Commission authorises two genetically modified products for food and feed use
Today, the Commission authorised two Genetically Modified Organisms (GMOs), both for food and feed uses (MON 87427 × MON 89034 × 1507 × MON 88017 × 59122, and maize combining two, three or four of the single MON 87427, MON 89034, 1507, MON 88017 and 59122) and renewed the authorisation of one (maize NK603 x MON 810) also for food and feed. All of these Genetically Modified Organisms have gone through a comprehensive authorisation procedure, including a favourable scientific assessment by the European Food Safety Authority (EFSA). The authorisation decisions do not cover cultivation. All Member States had the right to express their view in the Standing Committee and subsequently the Appeal Committee, and the outcome is that the European Commission has the legal backing of the Member States to proceed with the authorisation. The authorisations are valid for 10 years, and any products produced from these Genetically Modified Organisms will be subject to the EU’s strict labelling and traceability rules. For more information on GMOs in the EU see here.

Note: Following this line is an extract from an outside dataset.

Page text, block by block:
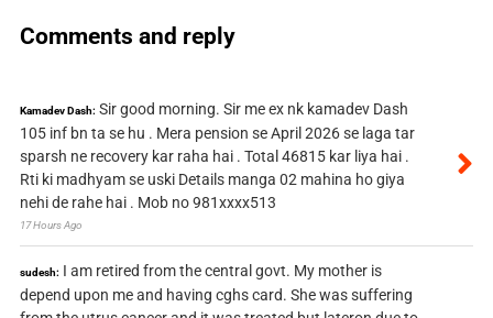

€405 billion invested in Europe’s real economy under the European Structural and Investment Funds
By October 2018, nearly two-thirds of the European Structural and Investment Funds’ budget for 2014-2020 had been committed to concrete projects. By end of 2017, 1 million businesses, including 74.000 start-ups, had received support to expand, innovate, launch new products and create jobs. Overall, 1.7 million investment projects have been selected for EU support across Europe, in addition to 2.7 million beneficiaries under rural development programmes. These are just some of the take-aways from a Commission report published today that shows the main results under the five European Structural and Investment Funds, halfway through the 2014-2020 EU budget period. Vice-President Jyrki Katainen, responsible for Jobs, Growth, Investment and Competitiveness, said: “This report shows that the European Structural and Investment Funds are helping us reach our EU-wide goals of growth and jobs in key areas such as research and innovation as well as transition towards low-carbon, circular economy. The progress made clearly shows the added value of structural funds for businesses and citizens alike.” Commissioner for Regional Policy Corina Crețu said: “Cohesion policy is delivering. The figures speak for themselves: the implementation of the programmes is continuing at cruising speed, halfway into the 2014-2020 budget period. Besides these impressive numbers are the stories of millions of Europeans whose lives are changing for the better thanks to EU investments. This is a solid argument for a strong Cohesion Policy after 2020.” More information is available in the press release and in the factsheet online.